= TASK INSTRUCTIONS =
Search each line below for the word "Characters" and list those that contain it.

= RECORD EXCERPTS =
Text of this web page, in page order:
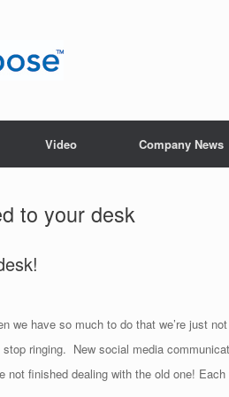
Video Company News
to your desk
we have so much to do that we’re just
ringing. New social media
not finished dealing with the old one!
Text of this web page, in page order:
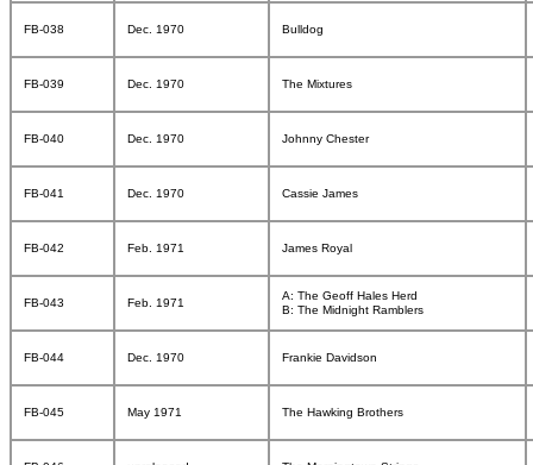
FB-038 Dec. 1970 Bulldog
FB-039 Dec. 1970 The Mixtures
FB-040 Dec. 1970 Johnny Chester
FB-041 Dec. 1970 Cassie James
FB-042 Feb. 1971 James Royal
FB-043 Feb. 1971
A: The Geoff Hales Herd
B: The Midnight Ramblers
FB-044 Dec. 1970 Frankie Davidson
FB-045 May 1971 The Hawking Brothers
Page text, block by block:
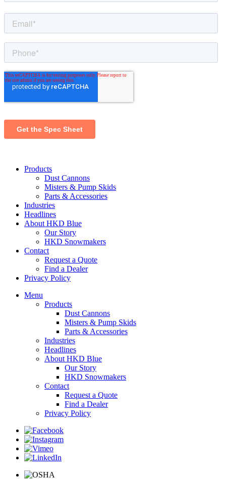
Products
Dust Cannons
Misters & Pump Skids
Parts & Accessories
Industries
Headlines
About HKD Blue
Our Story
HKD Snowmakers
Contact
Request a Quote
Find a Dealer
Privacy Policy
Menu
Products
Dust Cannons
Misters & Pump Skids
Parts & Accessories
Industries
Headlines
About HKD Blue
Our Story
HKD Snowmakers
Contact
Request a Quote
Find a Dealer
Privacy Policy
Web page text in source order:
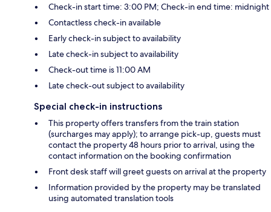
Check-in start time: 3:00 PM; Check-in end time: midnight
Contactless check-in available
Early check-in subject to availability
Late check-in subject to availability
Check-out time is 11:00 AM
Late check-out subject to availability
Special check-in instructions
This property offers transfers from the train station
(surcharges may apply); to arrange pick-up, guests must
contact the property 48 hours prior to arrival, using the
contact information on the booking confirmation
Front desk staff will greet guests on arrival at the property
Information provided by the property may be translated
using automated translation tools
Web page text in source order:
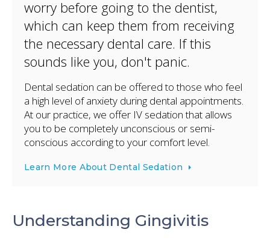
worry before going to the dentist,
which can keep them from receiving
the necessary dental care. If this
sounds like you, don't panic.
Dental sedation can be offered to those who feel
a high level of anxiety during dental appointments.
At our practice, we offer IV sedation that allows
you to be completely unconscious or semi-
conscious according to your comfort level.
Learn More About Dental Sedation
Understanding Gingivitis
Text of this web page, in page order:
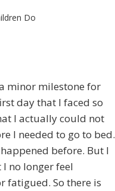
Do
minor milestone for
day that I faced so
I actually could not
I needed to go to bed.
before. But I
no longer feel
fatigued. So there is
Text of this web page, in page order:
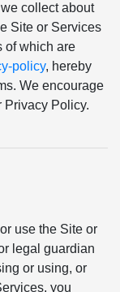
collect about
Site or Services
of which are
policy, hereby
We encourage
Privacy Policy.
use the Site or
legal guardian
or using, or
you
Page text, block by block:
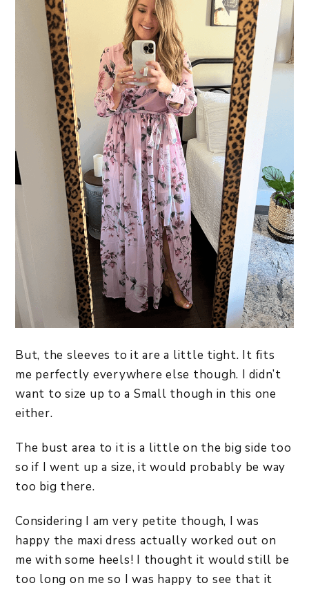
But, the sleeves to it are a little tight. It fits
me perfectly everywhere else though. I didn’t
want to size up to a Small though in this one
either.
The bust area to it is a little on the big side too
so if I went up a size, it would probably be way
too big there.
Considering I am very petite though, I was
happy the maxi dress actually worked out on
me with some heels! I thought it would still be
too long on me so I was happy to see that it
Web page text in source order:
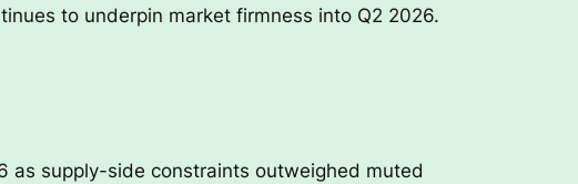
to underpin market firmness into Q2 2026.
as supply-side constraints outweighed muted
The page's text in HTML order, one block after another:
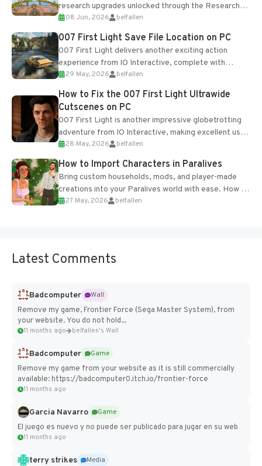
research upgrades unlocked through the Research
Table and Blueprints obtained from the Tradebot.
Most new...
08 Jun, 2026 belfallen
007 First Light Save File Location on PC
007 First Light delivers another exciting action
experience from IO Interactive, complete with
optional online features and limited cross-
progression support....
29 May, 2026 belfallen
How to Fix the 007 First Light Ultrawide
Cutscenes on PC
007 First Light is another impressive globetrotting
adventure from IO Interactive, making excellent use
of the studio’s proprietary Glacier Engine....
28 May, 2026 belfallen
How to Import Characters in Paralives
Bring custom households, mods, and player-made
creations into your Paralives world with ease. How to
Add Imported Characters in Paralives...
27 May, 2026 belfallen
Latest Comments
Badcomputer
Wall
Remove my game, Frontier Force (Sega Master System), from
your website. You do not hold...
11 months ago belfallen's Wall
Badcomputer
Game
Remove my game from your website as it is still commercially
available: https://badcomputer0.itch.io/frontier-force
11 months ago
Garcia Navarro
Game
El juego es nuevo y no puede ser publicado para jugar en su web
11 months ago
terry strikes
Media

= THE ANSWER =
How to Import Characters in Paralives
Add Imported Characters in Paralives...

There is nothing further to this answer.